When we talk about "pure" sounds. The sound intervals that sound best to the
human ear form simple numeric frequency ratios. However, if you tune a scale
in a way that is closer to this ideal, not every semi-tone is interchangeable
and playing pieces in certain keys sounds down right horrible.

That's why, choosing the key of a piece, once actually had a relatively larger
impact on how it would sound, depending on how the instrument was tuned.
Dissonance in some keys was even sometimes exploited by certain composers.
Unfortunately we lose the impact of how these pieces would have sounded when
played on modern instruments. We're talking here about pieces from composes as
recent as Chopin.

------
davideous
This reminds me of something my Latin teacher used to say: We don't know how
Latin was actually pronounced because all of the audio tapes were destroyed
when Rome burned down. :-)

------
christudor
Here's my take on this: either the author or the BBC has simplified what is
really going on, because we actually know a lot more about Ancient Greek Music
than this article suggests.

Most importantly (I think), ancient music is not (only) preserved in the words
themselves (i.e. by vowel length and things like that).

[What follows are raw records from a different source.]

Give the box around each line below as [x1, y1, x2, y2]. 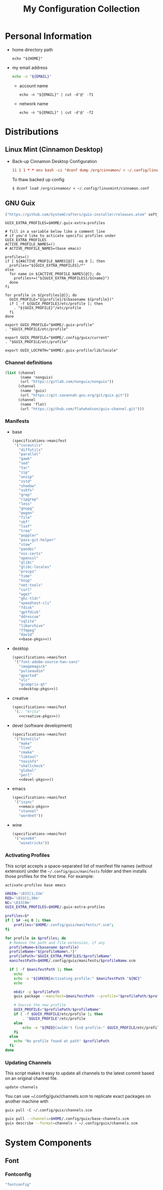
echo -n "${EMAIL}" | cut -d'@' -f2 [19, 110, 94, 115]
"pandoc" [18, 546, 36, 551]
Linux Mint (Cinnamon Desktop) [5, 146, 103, 154]
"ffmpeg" [18, 628, 36, 633]
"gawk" [18, 456, 33, 462]
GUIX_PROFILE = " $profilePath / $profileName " [14, 1007, 101, 1012]
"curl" [18, 587, 33, 592]
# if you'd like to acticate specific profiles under [5, 233, 116, 238]
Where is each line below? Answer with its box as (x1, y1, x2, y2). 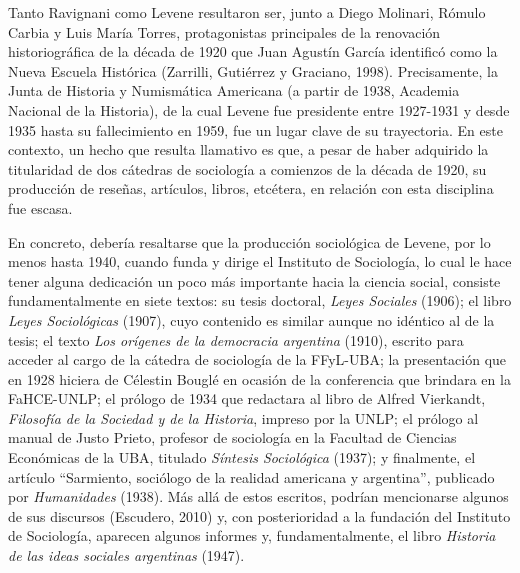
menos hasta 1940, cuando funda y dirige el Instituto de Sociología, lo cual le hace (8, 251, 512, 272)
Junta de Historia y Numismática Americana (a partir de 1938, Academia (8, 80, 460, 101)
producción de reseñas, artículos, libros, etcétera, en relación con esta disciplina (8, 178, 494, 199)
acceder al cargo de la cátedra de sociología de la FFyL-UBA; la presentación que (8, 349, 507, 370)
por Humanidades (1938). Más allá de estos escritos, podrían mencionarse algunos (8, 486, 509, 507)
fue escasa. (8, 197, 73, 218)
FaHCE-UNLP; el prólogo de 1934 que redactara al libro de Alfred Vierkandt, (8, 388, 486, 409)
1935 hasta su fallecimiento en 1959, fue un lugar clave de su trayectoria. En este (8, 119, 503, 140)
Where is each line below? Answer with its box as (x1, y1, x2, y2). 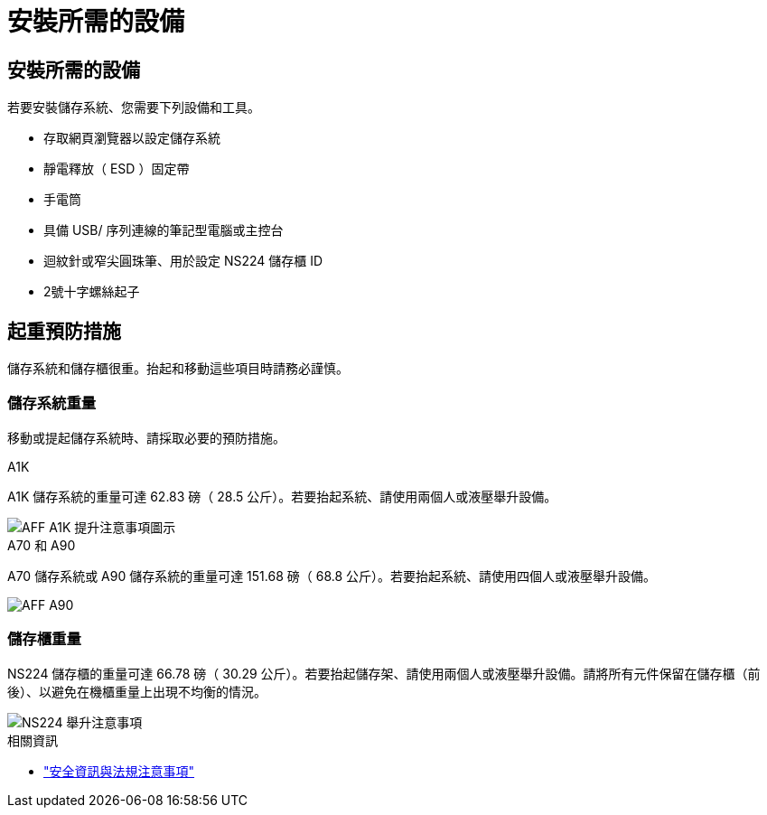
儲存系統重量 (7, 394, 97, 413)
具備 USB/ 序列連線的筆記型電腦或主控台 (43, 222, 284, 239)
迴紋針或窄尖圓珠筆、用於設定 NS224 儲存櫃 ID (43, 253, 323, 269)
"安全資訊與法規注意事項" (43, 763, 195, 779)
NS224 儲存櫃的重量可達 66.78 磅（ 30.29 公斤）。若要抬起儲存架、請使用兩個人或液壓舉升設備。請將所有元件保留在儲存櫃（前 (7, 665, 761, 681)
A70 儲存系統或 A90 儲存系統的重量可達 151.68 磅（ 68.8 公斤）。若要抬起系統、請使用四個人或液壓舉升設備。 (7, 567, 657, 584)
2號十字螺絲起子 (43, 284, 140, 300)
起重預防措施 (7, 319, 121, 342)
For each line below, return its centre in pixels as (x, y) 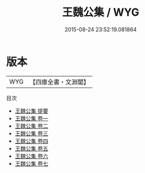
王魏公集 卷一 (31, 118)
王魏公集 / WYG (101, 12)
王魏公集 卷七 (31, 163)
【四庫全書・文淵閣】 (60, 82)
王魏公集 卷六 (31, 156)
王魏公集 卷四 (31, 141)
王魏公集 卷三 (31, 133)
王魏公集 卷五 (31, 148)
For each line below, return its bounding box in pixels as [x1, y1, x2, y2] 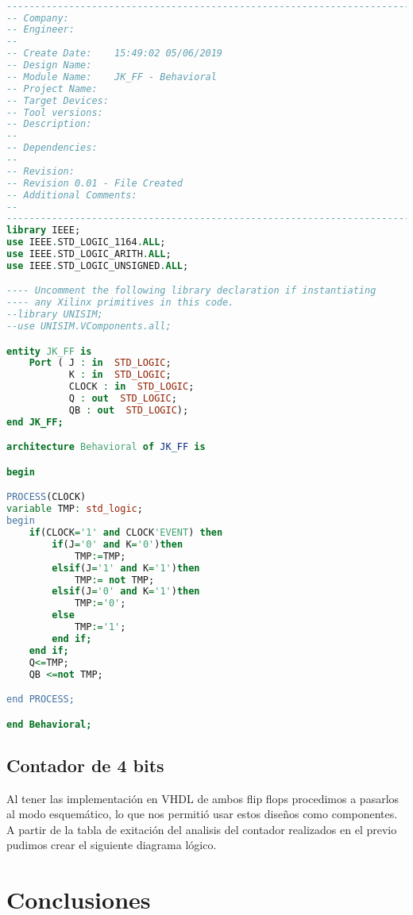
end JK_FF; [6, 416, 64, 428]
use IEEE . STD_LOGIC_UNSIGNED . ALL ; [6, 260, 189, 271]
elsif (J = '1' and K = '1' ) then [52, 562, 200, 574]
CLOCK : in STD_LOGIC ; [68, 381, 195, 393]
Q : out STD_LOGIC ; [68, 393, 177, 405]
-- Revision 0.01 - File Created [6, 177, 183, 189]
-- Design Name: [6, 60, 92, 71]
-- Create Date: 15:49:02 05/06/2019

There is also a lot of
evidence for musical notation, which has been preserved both in the papyrus
tradition (where we have lines of tragic verse with the actual notes
transcribed above - you can see an example here:
[http://classics.uc.edu/music/](http://classics.uc.edu/music/)), as well as
from discussions of ancient music by the ancients themselves, e.g. Plutarch's
'On Music'

------
beeco
Maybe they could do something like Fringe and get the noise from the walls.